A steering apparatus for a vehicle has been known in which the relationship between changes in the steering angle due to steering operation and changes in the steered angle of steerable wheels is non-linear (for example, Patent Document 1). The steering apparatus includes a first shaft and a second shaft, which are coupled to each other via a joint mechanism so as to be eccentric relative to each other. The first shaft is coupled to a steering wheel, and the second shaft is coupled to steerable wheels via a rack and pinion mechanism. Rotation of the first shaft caused by steering operation is non-linearly transmitted to the second shaft by the joint mechanism.
Specifically, as shown in FIG. 7, a steering apparatus 21 includes a first shaft 23 coupled to a steering wheel 22, a joint mechanism 25, and a second shaft 24 coupled to the first shaft 23 via the joint mechanism 25. A cam 27 having a cam groove 26 is provided at one end of the first shaft 23. The cam groove 26 extends in a direction perpendicular to the first shaft 23. The cam groove 26 receives a cam follower 28 that slides within the cam groove 26. A coupling portion 29 is formed at one end of the second shaft 24 that is coupled to a rack and pinion mechanism (not shown). The coupling portion 29 has an eccentric pin 30 located at a position eccentric relative to the second shaft 24. The eccentric pin 30 extends along the axial direction of the second shaft 24. The joint mechanism 25 is formed by the eccentric pin 30 and the cam follower 28, which are connected to each other. The first shaft 23 and the second shaft 24 are coupled to each other at an eccentric position by the joint mechanism 25, so that rotation of the first shaft 23 is transmitted to the second shaft 24 through the joint mechanism 25.
That is, rotation of the cam 27 on the first shaft 23 is permitted by sliding motion of the cam follower 28 in the cam groove 26 and rotation of the cam follower 28 about the eccentric pin 30. As shown in FIG. 8, the eccentric pin 30, which is coupled to the cam follower 28, moves along a circle concentric with the second shaft 24 as the cam 27 rotates and the cam follower 28 slides. Accordingly, rotation of the first shaft 23 is transmitted to the second shaft 24.
A circle shown by a broken line in FIG. 8 indicates the path of the axis of the eccentric pin 30, which moves as the cam 27 rotates. Circles formed by lines having a long dash alternating with two short dashes represent positions of the eccentric pin 30 (P0, P1, P2, P1′, P2′, P3) corresponding to the rotation angle (every 60°) of the cam 27. As shown in FIG. 8, the closer to the position P0 the eccentric pin 30, the greater the change in the position of the eccentric pin 30 relative to a change in the rotation angle of the cam 27. Also, the closer to the position P3 the eccentric pin 30, the smaller a change in the position of the eccentric pin 30 relative to a change in the rotation angle of the cam 27.

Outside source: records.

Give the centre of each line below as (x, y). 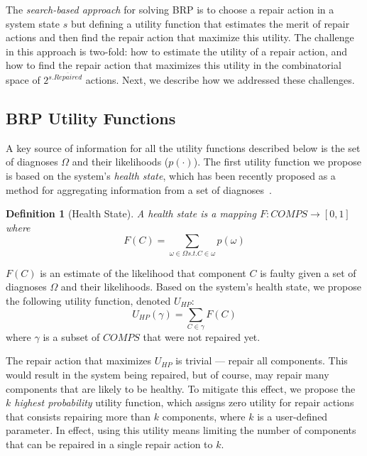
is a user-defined (292, 416)
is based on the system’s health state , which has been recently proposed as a (171, 176)
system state (33, 23)
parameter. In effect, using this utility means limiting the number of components (181, 430)
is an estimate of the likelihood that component (143, 272)
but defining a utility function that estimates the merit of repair (210, 23)
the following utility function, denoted (88, 300)
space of (23, 80)
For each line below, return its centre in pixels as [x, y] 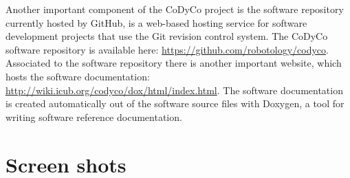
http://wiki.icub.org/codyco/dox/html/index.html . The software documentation [174, 90]
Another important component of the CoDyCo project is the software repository [175, 9]
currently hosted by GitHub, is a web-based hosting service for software [156, 22]
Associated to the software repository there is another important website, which [174, 63]
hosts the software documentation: [78, 76]
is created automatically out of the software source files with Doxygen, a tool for [175, 103]
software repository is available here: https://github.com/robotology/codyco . [167, 49]
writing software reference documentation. [94, 116]
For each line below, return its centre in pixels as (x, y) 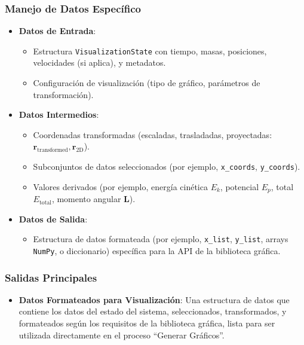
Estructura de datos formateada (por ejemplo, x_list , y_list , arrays (161, 239)
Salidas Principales (51, 277)
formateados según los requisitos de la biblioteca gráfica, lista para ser (147, 323)
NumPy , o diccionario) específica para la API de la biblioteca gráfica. (157, 250)
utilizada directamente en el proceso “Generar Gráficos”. (122, 335)
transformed (53, 150)
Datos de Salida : (53, 219)
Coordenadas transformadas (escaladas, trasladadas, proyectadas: (153, 134)
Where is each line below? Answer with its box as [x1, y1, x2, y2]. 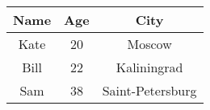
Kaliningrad [115, 58, 183, 76]
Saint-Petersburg [102, 81, 197, 100]
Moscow [127, 35, 172, 53]

According to this configuration, a non-linear relationship is established between changes in rotation angle of the first shaft 23 caused by steering operation and changes in rotation angle of the second shaft 24, which defines the amount of change in steered angle of the steerable angle. For example, when the eccentric pin 30 is at the position P3, this position is set as a neutral steering position (steering angle is zero). Also, when the eccentric pin 30 is at the position P0, the position is set as the maximum steered angle. Thus, in a range where the steering angle is small, a change in the steered angle corresponding to a change in the steering angle is small. On the other hand, in a range where the steering angle is great, a change in the steered angle corresponding to a change in the steering angle is great. Accordingly, it is possible to improve driving stability when traveling straight forward and the turning performance in ranges of large steering angles, using a simple structure.